The Australian student who hacked the software and released the mp3 algorithm to the world destroyed the Fraunhofer institute’s business model. The compression algorithm was no longer a secret, and the academic institute had neither the will nor the resources to pursue each and every pirate who used it illegally. Fraunhofer had no choice but to dramatically lower the asking price for the mp3 license.
Ironically, Fraunhofer’s loss is why mp3 is so wildly successful today. Pirated versions of the algorithm allow users to freely convert their music collections to mp3 format, and file-sharing networks like Napster and Kazaa took off almost immediately. The end result was that the Fraunhofer Institute is still making a good profit from licensing the mp3 algorithm to legitimate software companies. Even Karlheinz, it seems, is happy with how things turned out.
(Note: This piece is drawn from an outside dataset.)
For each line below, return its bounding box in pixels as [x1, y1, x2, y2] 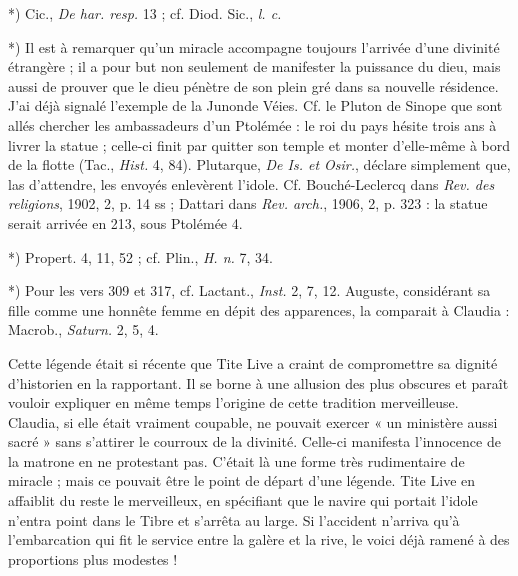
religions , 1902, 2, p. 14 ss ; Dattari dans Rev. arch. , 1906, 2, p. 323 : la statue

“In Germany, we have a very nice law. If inventions are patented, then even if the inventor works for some company – they have to get some share of the royalty income. In the case of MP3, this gets a lot of money every year for Fraunhofer – and some of this money goes to the inventors. I think we have a group of 30-40 people in Fraunhofer alone who get some share of this royalty income. For me, for my style of living, I’m rich.”
The MP3 revolution
MP3 technology transformed the music industry. CD and record stores all but disappeared, and music is now sold on the web by the likes of Apple and Amazon or is streamed with Pandora and Spotify. The record labels lost much of their former power, now that artists can distribute their music as mp3 files directly to their listeners via services like Soundcloud.
And of course, it allowed content creators such as ourselves to record and distribute podcasts without the need for powerful transmitters and tall antennas. Podcasting owes its existence to mp3, and some say it may someday replace FM radio. Will mp3 kill FM radio in the same way it killed the music stores? Only time will tell.